As more directly imaged planets are bound to be discovered around nearby A-stars, having improved stellar properties and especially ages will be beneficial in several respects. Unlike more common planet discovery techniques, the mass of a directly imaged planet can- not be easily inferred from the observations that led to its discovery. Planetary cooling models (e.g., Baraffe et al. 2003; Baraffe et al. 2015) must be used to estimate a mass based on the measured luminosity or temperature of the star and its age. As a consequence, a more accurate estimate of the age of a star which harbors a directly imaged planet will lead to a more accurate estimation of the planet’s mass.
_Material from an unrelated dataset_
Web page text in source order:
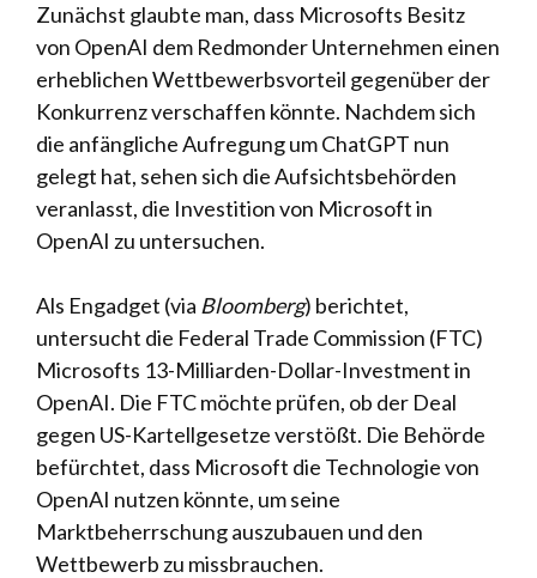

In addition, ages in combination with basic orbital properties can help distinguish between proposed scenarios for migration, such as planet-disk interactions that must occur before the disk dissipates (e.g., Goldreich & Tremaine 1980; Lin et al. 1996), or interactions with other planets (e.g., Adams & Laughlin 2003) that can occur much later (Quinn et al. 2014). As these imaged planet populations grow, their ensemble properties can potentially distinguish between the proposed formation scenarios of core accretion and disk instabilities, which likely yield gas giant planets with distinctly different observable properties up to 1 Gyr (e.g., Fortney et al. 2008). Finally, the modeled mass of directly imaged planet host stars can be used to constrain the astrometri- cally determined orbits of the planets (e.g., Konopacky et al. 2016).
1.3.4 Evolutionary Snapshot of Chemically Peculiar Stars
With accurate age estimates of nearby A-stars, it is possible to address some of the questions that remain open about chemically peculiar stars. Is the λ Boo chemical peculiarity caused by disk material accreting onto a young star (Venn & Lambert 1990) or is it a manifestation of a diffusion process like the peculiarities of Am and Ap stars (Michaud & Charland 1986)? There are some early A-stars that appear to rotate slowly but contrary to the diffusion hypothesis don’t show any signs of chemical peculiarity. There are sufficient numbers of these systems that it is unlikely that they are rapid rotators oriented pole-on like Vega is (Royer et al. 2014). It is possible that these stars are truly slow rotators, but are young enough that there hasn’t been enough time for the diffusion process that typically leads to chemical peculiarity to show an effect. Accurate ages for chemically peculiar stars (and stars that ‘should’ be chemically peculiar but are not) will enlighten these still open questions about the nature of chemical peculiarity in A-stars.